Mistake 2: Checking discriminator without checking length first
// WRONG: panics if data.len() < 8
let discriminator = &data[..8]; // Index out of bounds on empty accounts!Always verify data.len() >= 8 before indexing into the discriminator range.
Mistake 3: Skipping semantic validation after deserialization
// INSUFFICIENT: discriminator check passes but field values are not validated
let vault = safe_deserialize(&data)?;
// vault.fee_bps could be 65535 — attacker-controlled within the type's range
let fee = amount * vault.fee_bps as u64 / 10_000;After structural validation (discriminator, owner, length), always validate that numeric fields fall within their expected business-logic ranges.

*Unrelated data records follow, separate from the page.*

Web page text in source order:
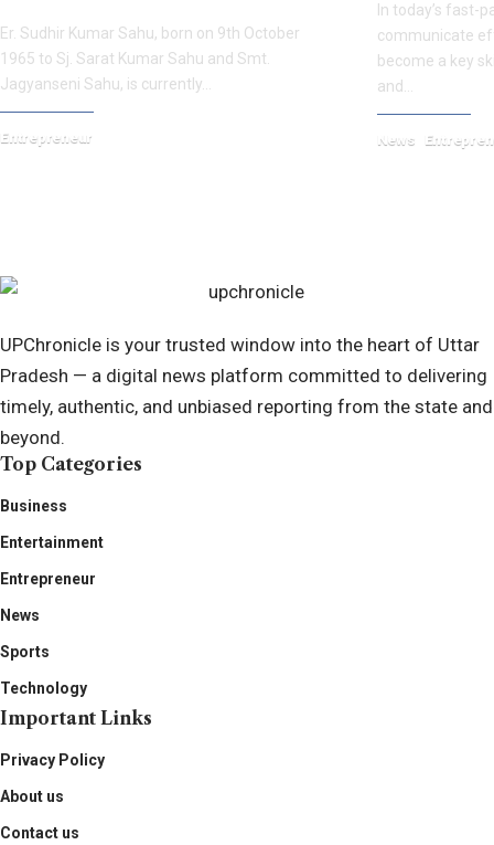
Er. Sudhir Kumar Sahu, born on 9th October
1965 to Sj. Sarat Kumar Sahu and Smt.
Jagyanseni Sahu, is currently…
Entrepreneur
In today’s fast-
communicate
become a key
and…
News
UPChronicle is your trusted window into the heart of Uttar
Pradesh — a digital news platform committed to delivering
timely, authentic, and unbiased reporting from the state and
beyond.
Top Categories
Business
Entertainment
Entrepreneur
News
Sports
Technology
Important Links
Privacy Policy
About us
Contact us
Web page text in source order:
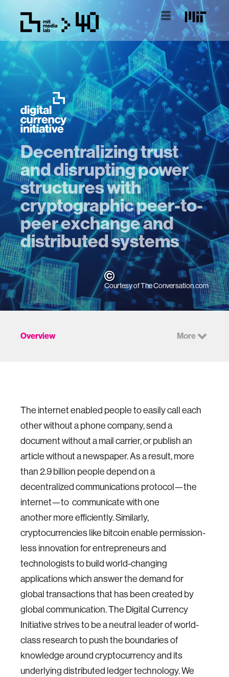
Decentralizing trust
and disrupting power
structures with
cryptographic peer-to-
peer exchange and
distributed systems
Courtesy of The Conversation.com
Overview More
The internet enabled people to easily call each
other without a phone company, send a
document without a mail carrier, or publish an
article without a newspaper. As a result, more
than 2.9 billion people depend on a
decentralized communications protocol—the
internet—to communicate with one
another more efficiently. Similarly,
cryptocurrencies like bitcoin enable permission-
less innovation for entrepreneurs and
technologists to build world-changing
applications which answer the demand for
global transactions that has been created by
global communication. The Digital Currency
Initiative strives to be a neutral leader of world-
class research to push the boundaries of
knowledge around cryptocurrency and its
underlying distributed ledger technology. We
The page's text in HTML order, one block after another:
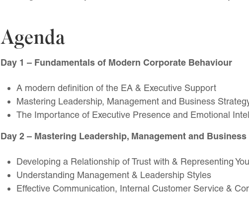
Agenda
Day 1 – Fundamentals of Modern Corporate Behaviour
A modern definition of the EA & Executive Support
Mastering Leadership, Management and Business
The Importance of Executive Presence and Emotional
Day 2 – Mastering Leadership, Management and
Developing a Relationship of Trust with & Representing
Understanding Management & Leadership Styles
Effective Communication, Internal Customer Service &
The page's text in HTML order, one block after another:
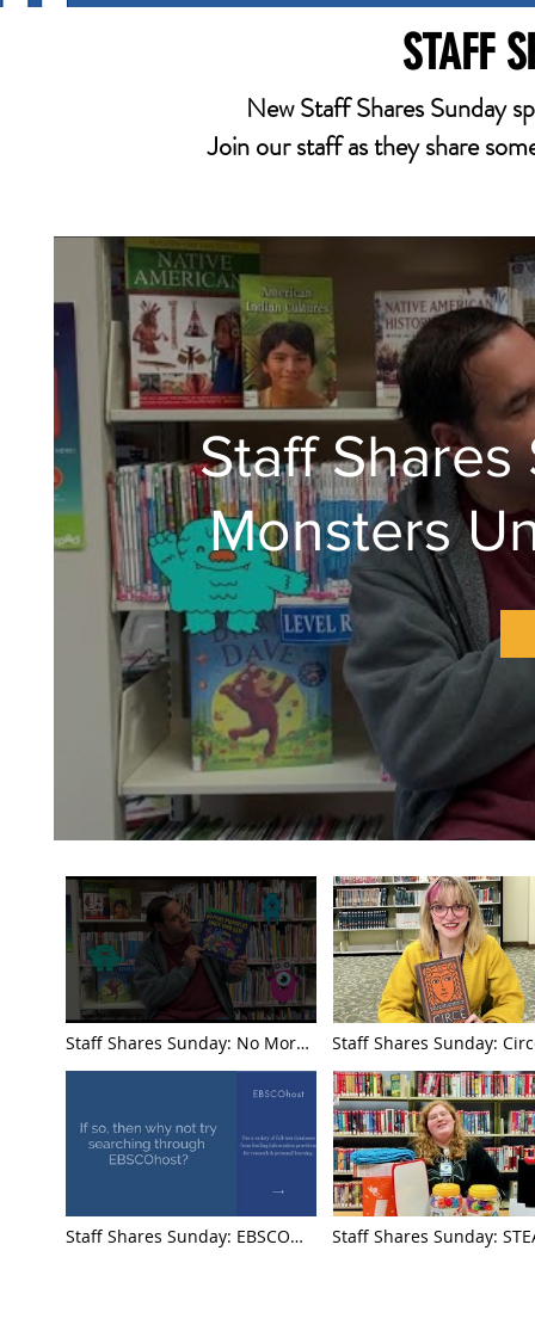
STAFF
New Staff Shares Sunday
Join our staff as they share
Staff
Monsters
Jordan
Staff Shares Sunday: No More
Jordan Chouteau with Jacob
Staff Shares Sunday:
Staff Shares Sunday: EBSCO
Staff Shares Sunday:
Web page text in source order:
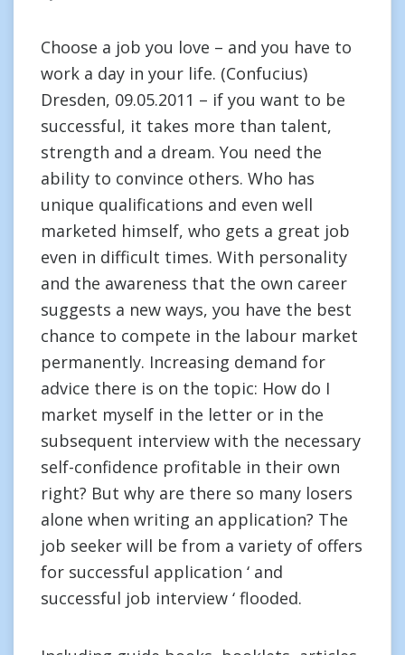
Choose a job you love – and you have to
work a day in your life. (Confucius)
Dresden, 09.05.2011 – if you want to be
successful, it takes more than talent,
strength and a dream. You need the
ability to convince others. Who has
unique qualifications and even well
marketed himself, who gets a great job
even in difficult times. With personality
and the awareness that the own career
suggests a new ways, you have the best
chance to compete in the labour market
permanently. Increasing demand for
advice there is on the topic: How do I
market myself in the letter or in the
subsequent interview with the necessary
self-confidence profitable in their own
right? But why are there so many losers
alone when writing an application? The
job seeker will be from a variety of offers
for successful application ‘ and
successful job interview ‘ flooded.

An attacker who controls account data can still set any value that fits in the field’s type.
Mistake 4: Using AccountInfo for accounts that are always owned by this program
// WRONG: this account is always this program's — use Account<'info, T>
/// CHECK: This is our vault account
pub vault: AccountInfo<'info>,
// CORRECT:
pub vault: Account<'info, Vault>,AccountInfo should only be used when you genuinely need raw access — for example, when an account is passed through without reading its data, or when the account type is not known at compile time.